# Overview
This workbook does the following:


1.   Import Raw Data
2.   Create a all_func_grouped DF
3.   Creates a dictionary of DFs for all the sub functions



In [None]:
# Only for Google Colab
from google.colab import drive
drive.mount('/content/drive')

In [None]:
# Necessary Imports
import numpy as np
import pandas as pd
import matplotlib.pyplot as plt
import matplotlib as mpl
import plotly.graph_objects as go
import seaborn as sns
import plotly.express as px
import datetime
plt.rcParams['figure.figsize'] = (50, 20)  # Set figure size

In [None]:
# Read in the raw data, then create a time value based on the end_timestamp
df = pd.read_csv("/content/drive/MyDrive/small_data_no_head.csv")
df['time'] = [datetime.datetime(2021,1,31) + datetime.timedelta(seconds=x) for x in df['end_timestamp']]

# Dataframe summarized
print(f"Number of Unique Applications: {len(set(df['func']))}")
df.info()
df.head()


In [None]:
# Plotting Raw Data

plt.plot(df['time'], df['duration'], 'o-')
ax = plt.gca()
ax.set_xlim([min(df['time']), max(df['time'])])
ax.set_ylim([min(df['duration']), max(df['duration'])])
plt.title('Duration Over Time (ALL APPLICATIONS)',  fontsize=40)
plt.xlabel('End Timestamp', fontsize=20)
plt.ylabel('Function Runtime Duration', fontsize=20)
plt.show()

# Preparing the all_func_grouped
Now we need to convert this format to a time series usable format

In [None]:
# We need to bin all the data

# Bin the timestamps into 10-minute intervals
df['time_bin'] = df['time'].dt.floor('10T')  # Floor the timestamps to the nearest 10 minutes

# Group by these intervals and count the number of instances
grouped = df.groupby('time_bin').size().reset_index(name='count')

# Set the intervals as the index (optional)
grouped.set_index('time_bin', inplace=True)

grouped.info()

In [None]:
# Distribution of the number of instances per bin
grouped['count'].plot(kind='hist', bins=20, title='count')
plt.gca().spines[['top', 'right',]].set_visible(False)

In [None]:
# Number of instances over time, this is what we really want to predict
grouped['count'].plot(kind='line', figsize=(8, 4), title='count')
plt.gca().spines[['top', 'right']].set_visible(False)

# Preparing func seperated data
Now we are going to prepare a dictionary of dataframes to use
where the keys are the function ids and the values are the
grouped dataframes.

In [None]:
# Create the empty dictionary
func_to_df = {}

# Create the total time range
start_time = df['time'].min().floor('10T')
end_time = df['time'].max().ceil('10T')
all_time_bins = pd.date_range(start=start_time, end=end_time, freq='10T')

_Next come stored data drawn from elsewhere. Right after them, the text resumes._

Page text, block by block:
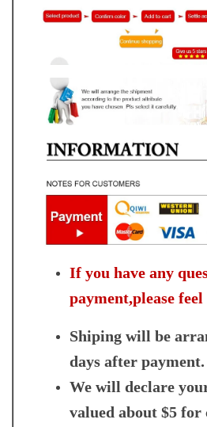
If you have any
payment,please
Shiping will be
days after payment.
We will declare
valued about $5 for
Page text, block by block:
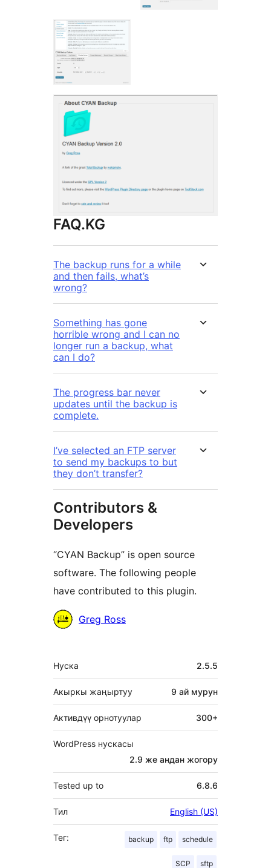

# Group the raw data by function id
func_groups = df.groupby('func')

# Iterate through each group and apply the binning and grouping logic
for func_id, func_data in func_groups:
    # Bin the timestamps into 10-minute intervals
    func_data['time_bin'] = func_data['time'].dt.floor('10T')

    # Group by the binned intervals and count the number of rows
    grouped_func_data = func_data.groupby('time_bin').size().reset_index(name='count')

    # Set the binned intervals as the index (optional)
    grouped_func_data.set_index('time_bin', inplace=True)

    # Reindex to include all time bins, filling missing bins with 0
    grouped_func_data = grouped_func_data.reindex(all_time_bins, fill_value=0)

    # Store the grouped DataFrame in the dictionary
    func_to_df[func_id] = grouped_func_data

In [None]:
# Iterate through the dictionary and verify that the func specific data is correct

for func_id, func_data in func_to_df.items():
  print("func_id: ", func_id, len(func_data))
  func_data['count'].plot(kind='line', figsize=(8, 4), title='count')
  plt.gca().spines[['top', 'right']].set_visible(False)